» **Problem to solve**:
In these records, how many lines contain "into"? Please reply with the number only.
++++++++++
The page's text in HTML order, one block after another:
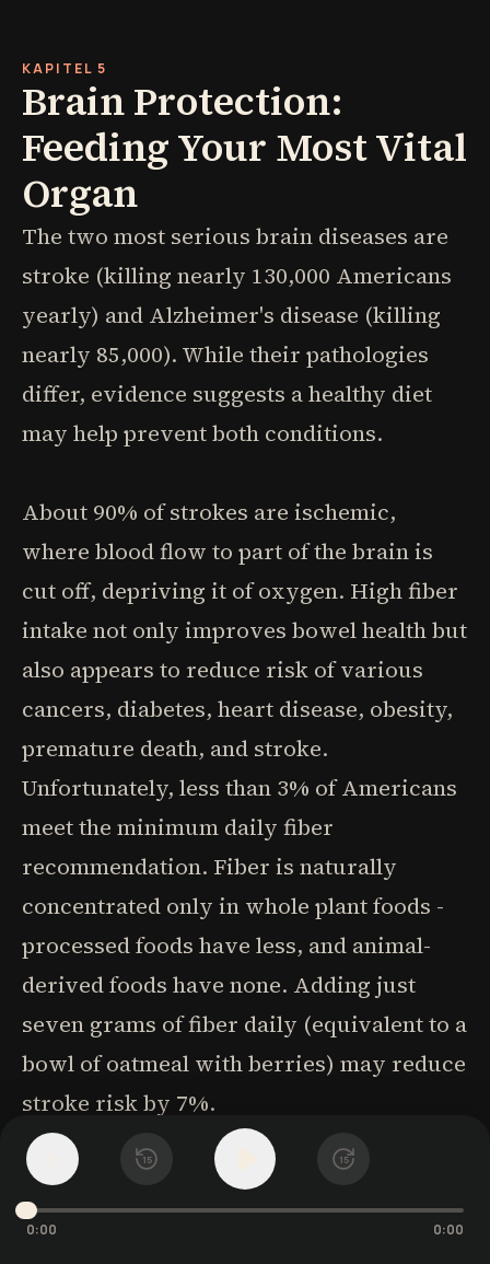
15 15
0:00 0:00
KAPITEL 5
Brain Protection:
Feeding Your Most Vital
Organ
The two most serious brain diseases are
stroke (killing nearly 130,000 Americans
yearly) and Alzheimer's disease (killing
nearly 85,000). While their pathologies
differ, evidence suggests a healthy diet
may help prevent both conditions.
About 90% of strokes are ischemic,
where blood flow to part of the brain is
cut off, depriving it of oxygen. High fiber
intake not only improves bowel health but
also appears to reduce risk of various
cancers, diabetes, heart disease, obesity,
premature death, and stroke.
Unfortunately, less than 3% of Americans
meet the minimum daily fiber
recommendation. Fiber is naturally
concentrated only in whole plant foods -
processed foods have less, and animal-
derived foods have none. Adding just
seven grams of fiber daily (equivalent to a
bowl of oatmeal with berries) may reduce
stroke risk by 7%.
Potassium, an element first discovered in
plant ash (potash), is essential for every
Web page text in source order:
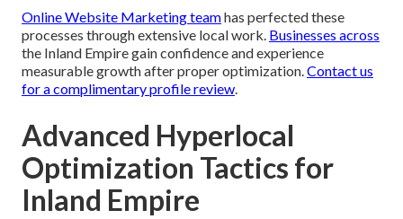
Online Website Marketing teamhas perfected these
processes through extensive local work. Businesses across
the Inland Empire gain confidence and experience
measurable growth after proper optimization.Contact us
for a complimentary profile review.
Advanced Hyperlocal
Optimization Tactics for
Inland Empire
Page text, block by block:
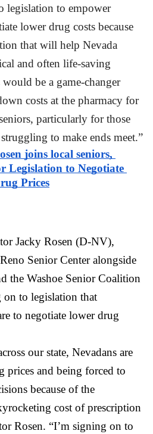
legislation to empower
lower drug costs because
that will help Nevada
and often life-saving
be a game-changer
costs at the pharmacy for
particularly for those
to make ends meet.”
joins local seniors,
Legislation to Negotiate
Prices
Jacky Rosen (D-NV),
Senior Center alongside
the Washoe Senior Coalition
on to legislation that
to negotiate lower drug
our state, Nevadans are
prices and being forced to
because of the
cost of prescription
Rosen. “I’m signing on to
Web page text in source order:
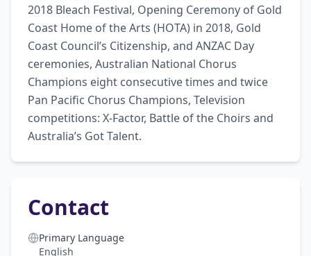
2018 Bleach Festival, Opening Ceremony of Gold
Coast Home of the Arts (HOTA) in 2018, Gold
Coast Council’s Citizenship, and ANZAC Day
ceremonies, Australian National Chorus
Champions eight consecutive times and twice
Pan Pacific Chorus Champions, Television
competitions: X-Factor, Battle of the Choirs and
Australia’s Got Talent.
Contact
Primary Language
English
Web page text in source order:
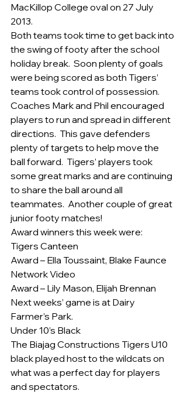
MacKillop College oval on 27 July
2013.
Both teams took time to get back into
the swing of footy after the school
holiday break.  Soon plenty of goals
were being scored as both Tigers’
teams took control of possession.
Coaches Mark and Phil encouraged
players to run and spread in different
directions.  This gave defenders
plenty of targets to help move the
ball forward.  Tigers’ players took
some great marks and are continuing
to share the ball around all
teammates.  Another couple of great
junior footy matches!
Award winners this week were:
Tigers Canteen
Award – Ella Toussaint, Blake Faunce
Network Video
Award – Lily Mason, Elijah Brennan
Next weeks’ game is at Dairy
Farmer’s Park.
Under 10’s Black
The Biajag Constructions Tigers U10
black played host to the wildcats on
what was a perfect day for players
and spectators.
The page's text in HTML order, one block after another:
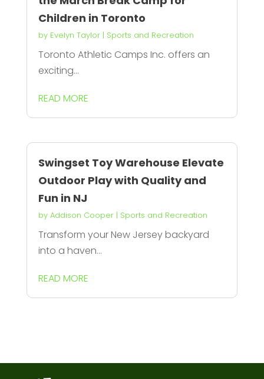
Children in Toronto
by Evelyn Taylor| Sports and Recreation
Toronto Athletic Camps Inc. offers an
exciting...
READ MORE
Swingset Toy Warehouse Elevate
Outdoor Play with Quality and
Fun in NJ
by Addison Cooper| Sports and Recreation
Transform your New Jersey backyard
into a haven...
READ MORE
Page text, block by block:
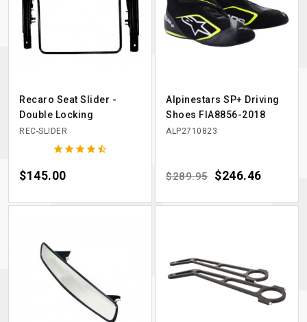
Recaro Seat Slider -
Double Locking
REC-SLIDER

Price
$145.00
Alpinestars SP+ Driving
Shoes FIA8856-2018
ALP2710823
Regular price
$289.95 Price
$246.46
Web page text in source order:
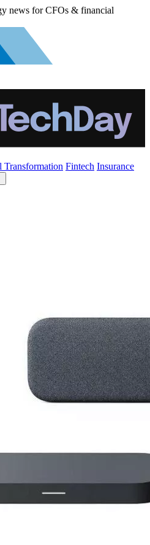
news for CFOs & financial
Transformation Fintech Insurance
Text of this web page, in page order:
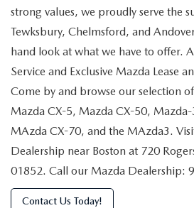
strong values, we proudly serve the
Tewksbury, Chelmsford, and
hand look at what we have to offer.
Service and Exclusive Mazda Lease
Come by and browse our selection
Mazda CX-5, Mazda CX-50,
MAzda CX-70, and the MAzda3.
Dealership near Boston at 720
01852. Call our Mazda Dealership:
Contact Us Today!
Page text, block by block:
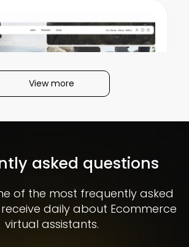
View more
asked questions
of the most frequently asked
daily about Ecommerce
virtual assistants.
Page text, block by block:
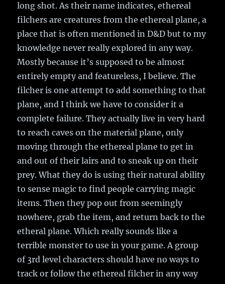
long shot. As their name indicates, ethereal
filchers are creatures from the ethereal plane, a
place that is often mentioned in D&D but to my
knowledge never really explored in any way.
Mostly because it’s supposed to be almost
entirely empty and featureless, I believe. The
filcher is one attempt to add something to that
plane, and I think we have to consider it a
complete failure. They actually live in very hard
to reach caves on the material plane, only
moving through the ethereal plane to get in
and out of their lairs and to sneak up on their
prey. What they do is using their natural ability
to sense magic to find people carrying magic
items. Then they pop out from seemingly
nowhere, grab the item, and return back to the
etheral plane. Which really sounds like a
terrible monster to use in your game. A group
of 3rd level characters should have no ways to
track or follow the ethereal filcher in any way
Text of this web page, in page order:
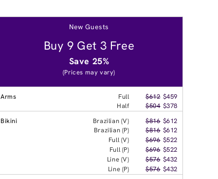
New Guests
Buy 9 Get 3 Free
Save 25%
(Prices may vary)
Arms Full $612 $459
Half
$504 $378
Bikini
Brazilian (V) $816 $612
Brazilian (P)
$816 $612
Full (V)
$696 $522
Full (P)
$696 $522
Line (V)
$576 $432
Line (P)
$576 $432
++++++++++
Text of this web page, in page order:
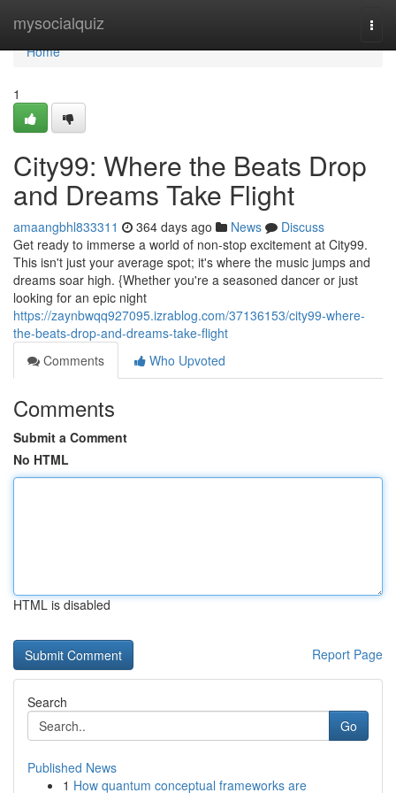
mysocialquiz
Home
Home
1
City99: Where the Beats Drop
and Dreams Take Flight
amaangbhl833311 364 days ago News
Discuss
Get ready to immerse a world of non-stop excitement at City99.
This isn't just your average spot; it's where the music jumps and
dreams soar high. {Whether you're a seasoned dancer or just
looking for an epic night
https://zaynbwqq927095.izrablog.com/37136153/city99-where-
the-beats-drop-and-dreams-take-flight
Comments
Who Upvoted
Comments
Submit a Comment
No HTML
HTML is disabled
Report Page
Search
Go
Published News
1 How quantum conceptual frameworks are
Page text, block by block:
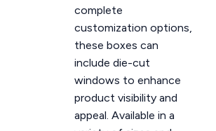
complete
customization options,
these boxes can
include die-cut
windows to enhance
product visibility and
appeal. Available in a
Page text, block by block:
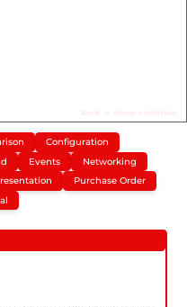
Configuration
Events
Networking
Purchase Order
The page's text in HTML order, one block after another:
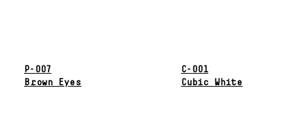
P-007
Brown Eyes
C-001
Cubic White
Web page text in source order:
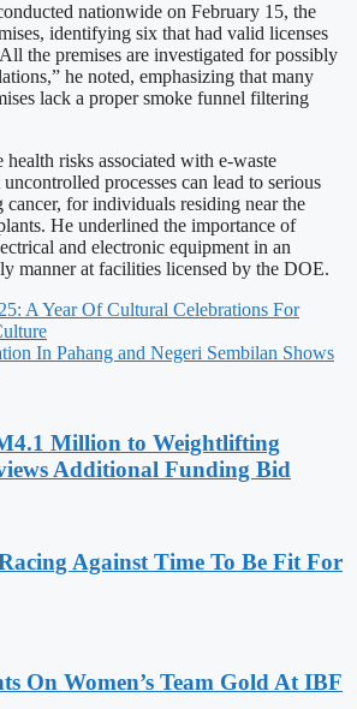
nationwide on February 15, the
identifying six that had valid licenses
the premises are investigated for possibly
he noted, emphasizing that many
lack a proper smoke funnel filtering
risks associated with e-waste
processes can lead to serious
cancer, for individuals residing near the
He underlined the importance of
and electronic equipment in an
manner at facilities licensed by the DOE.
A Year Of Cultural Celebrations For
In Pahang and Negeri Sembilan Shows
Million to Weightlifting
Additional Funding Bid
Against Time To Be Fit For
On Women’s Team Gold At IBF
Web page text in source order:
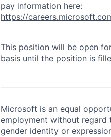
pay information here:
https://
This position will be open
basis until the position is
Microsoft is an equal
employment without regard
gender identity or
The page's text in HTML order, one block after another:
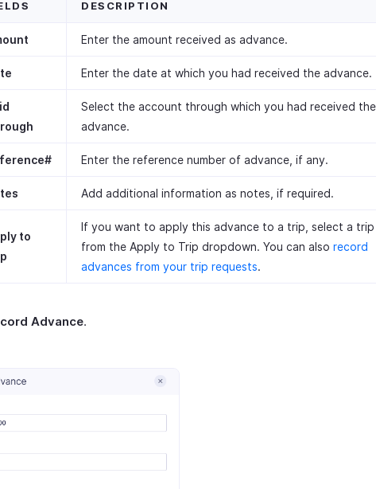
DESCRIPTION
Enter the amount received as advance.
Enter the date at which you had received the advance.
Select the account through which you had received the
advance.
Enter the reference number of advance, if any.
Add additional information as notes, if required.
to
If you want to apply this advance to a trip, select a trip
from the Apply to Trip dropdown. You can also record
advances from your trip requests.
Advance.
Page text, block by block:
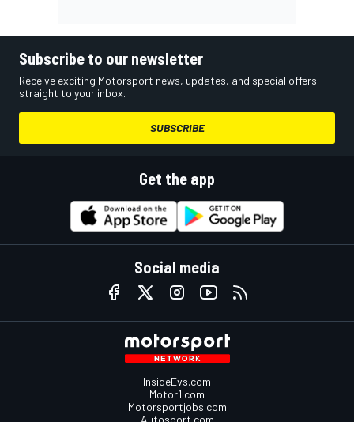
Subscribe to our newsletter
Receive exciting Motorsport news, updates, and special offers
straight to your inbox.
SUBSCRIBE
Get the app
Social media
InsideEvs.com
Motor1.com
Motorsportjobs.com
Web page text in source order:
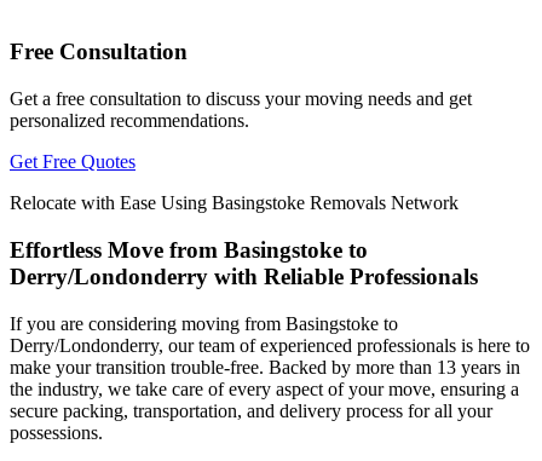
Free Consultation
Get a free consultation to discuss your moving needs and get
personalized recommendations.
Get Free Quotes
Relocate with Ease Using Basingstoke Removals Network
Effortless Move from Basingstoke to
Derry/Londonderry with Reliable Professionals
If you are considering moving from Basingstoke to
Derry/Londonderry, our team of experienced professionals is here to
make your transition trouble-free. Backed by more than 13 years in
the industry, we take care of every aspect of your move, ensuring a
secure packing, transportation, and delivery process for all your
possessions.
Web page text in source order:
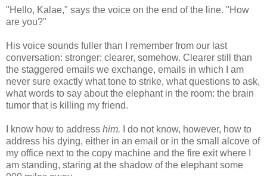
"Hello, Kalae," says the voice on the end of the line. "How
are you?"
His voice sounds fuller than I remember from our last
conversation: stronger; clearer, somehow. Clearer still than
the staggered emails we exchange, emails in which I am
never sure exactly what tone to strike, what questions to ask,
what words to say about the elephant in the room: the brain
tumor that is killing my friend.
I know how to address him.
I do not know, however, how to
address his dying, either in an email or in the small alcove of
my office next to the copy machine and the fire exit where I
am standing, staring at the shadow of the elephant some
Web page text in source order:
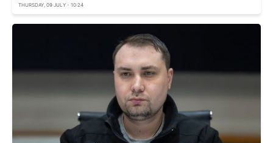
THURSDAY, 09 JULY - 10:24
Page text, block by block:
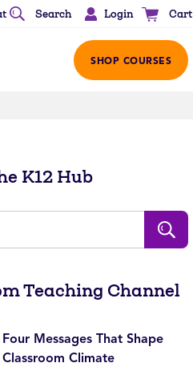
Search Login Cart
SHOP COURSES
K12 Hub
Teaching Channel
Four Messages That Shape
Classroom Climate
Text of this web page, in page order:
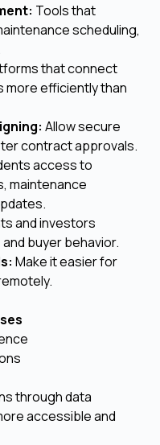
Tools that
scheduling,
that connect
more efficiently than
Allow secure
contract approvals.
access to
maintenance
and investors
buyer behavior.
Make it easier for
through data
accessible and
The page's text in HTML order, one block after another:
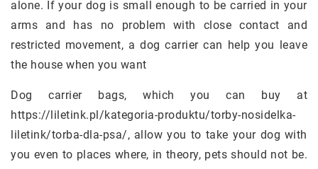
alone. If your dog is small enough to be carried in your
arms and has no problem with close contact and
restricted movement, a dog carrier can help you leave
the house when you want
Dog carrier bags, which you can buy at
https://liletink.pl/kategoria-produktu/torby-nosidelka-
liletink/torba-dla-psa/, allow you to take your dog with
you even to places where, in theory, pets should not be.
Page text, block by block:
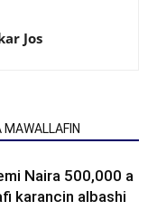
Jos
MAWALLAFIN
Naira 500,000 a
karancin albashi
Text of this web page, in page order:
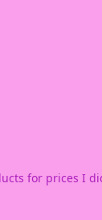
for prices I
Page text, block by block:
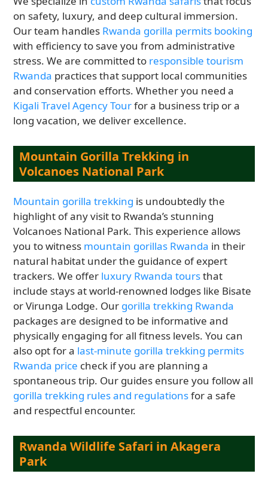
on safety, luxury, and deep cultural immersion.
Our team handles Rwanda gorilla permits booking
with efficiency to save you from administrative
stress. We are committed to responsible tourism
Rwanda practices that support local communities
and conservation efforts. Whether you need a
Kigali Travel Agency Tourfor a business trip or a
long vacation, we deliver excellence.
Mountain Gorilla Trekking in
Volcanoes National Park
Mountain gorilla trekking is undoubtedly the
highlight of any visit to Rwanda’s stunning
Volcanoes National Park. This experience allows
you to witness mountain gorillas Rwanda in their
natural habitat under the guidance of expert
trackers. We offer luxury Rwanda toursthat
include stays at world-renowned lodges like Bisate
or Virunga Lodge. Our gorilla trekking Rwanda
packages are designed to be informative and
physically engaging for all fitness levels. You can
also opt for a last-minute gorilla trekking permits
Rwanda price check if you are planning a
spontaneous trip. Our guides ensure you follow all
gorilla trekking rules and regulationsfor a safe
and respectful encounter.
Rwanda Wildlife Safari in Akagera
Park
++++++++++
» **Reply to the exercise**:
2